Go through the entries and say how many lines contain the string "open". The number is the whole answer.

[Data provided]

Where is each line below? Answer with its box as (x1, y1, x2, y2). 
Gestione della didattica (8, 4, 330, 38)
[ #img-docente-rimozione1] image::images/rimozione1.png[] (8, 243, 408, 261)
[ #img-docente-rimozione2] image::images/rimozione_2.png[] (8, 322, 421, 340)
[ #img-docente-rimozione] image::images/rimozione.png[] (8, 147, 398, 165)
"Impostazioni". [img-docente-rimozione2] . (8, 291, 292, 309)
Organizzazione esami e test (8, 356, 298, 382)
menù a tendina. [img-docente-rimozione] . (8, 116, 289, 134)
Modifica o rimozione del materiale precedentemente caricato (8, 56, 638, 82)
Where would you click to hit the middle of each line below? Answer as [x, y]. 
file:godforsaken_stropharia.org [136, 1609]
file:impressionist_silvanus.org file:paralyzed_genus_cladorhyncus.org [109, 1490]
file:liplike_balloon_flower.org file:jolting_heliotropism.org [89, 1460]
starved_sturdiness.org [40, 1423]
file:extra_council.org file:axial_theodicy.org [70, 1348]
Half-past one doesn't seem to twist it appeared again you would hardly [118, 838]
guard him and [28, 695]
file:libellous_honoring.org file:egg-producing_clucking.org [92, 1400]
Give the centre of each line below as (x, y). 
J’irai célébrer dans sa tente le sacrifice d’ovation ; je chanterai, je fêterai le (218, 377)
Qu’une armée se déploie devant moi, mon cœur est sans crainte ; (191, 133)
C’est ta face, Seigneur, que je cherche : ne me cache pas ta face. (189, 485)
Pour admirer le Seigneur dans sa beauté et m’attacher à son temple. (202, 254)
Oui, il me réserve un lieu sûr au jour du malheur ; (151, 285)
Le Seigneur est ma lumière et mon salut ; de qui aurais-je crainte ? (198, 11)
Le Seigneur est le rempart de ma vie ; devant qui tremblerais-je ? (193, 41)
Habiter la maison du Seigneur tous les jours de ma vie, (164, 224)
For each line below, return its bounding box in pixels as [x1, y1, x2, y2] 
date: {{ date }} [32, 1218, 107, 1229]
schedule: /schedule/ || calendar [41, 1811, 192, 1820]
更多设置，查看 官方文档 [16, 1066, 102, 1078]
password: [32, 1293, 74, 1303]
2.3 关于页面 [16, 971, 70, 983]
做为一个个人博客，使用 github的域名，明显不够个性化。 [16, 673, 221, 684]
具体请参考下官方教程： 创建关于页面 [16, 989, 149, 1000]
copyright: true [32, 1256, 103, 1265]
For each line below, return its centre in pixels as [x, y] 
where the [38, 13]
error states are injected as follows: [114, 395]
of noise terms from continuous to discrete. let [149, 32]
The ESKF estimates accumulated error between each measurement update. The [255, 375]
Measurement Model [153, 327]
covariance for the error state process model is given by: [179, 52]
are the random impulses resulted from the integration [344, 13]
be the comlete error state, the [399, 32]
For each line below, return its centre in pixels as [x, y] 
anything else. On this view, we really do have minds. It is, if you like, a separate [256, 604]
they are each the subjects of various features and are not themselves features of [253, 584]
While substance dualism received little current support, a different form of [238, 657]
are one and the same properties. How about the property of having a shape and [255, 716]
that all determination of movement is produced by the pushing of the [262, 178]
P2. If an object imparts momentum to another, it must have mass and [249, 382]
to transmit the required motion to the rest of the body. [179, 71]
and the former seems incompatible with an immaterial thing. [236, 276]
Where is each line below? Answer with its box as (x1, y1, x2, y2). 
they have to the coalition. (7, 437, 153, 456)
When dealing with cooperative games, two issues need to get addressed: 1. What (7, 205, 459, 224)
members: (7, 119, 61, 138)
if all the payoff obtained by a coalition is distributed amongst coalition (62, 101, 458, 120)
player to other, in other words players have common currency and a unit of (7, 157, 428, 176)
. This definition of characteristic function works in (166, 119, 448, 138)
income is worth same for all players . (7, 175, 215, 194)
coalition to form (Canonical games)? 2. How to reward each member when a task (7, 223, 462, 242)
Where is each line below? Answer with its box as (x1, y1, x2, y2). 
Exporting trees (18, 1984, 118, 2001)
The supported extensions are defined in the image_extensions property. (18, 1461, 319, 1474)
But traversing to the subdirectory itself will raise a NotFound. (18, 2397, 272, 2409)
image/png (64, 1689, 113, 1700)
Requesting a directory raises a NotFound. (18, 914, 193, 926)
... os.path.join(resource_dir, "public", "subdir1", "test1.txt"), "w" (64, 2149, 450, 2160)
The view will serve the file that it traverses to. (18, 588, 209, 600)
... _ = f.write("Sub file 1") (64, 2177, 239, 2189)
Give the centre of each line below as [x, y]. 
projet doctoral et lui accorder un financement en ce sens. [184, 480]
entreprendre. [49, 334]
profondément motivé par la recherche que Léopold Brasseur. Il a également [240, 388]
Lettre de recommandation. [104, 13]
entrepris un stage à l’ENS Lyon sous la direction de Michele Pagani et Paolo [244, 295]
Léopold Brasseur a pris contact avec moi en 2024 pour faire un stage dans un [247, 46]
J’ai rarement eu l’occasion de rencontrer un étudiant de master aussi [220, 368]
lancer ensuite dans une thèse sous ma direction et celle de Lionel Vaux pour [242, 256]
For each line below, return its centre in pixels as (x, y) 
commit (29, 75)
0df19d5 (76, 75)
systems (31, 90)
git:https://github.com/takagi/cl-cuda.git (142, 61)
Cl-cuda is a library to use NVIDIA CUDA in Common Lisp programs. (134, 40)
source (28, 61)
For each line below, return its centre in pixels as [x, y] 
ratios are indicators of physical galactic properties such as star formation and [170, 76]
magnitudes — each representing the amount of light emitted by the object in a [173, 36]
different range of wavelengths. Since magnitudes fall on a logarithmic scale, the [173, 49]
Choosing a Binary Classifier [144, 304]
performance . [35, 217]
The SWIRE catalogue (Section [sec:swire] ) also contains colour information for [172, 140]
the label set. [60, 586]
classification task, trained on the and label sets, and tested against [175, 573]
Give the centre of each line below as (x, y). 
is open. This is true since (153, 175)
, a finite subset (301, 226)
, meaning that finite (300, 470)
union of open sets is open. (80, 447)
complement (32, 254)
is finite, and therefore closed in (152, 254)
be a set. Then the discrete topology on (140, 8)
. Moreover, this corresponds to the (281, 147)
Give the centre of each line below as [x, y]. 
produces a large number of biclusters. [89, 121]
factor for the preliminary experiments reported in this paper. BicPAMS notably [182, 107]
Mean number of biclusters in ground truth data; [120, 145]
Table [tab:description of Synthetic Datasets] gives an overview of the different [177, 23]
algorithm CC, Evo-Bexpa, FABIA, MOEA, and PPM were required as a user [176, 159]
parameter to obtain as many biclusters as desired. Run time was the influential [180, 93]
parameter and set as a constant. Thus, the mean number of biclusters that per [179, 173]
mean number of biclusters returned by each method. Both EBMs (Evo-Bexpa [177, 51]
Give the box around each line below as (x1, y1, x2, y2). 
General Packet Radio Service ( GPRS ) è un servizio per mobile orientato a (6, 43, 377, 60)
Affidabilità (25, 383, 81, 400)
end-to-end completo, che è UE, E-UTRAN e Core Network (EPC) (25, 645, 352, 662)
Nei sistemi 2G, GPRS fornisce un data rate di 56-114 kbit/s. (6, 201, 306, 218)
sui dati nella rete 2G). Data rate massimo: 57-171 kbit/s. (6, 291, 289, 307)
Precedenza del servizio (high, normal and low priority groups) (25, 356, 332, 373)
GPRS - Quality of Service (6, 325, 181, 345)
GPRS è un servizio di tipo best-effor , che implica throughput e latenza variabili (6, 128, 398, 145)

[/Data provided]

== Your solution ==
2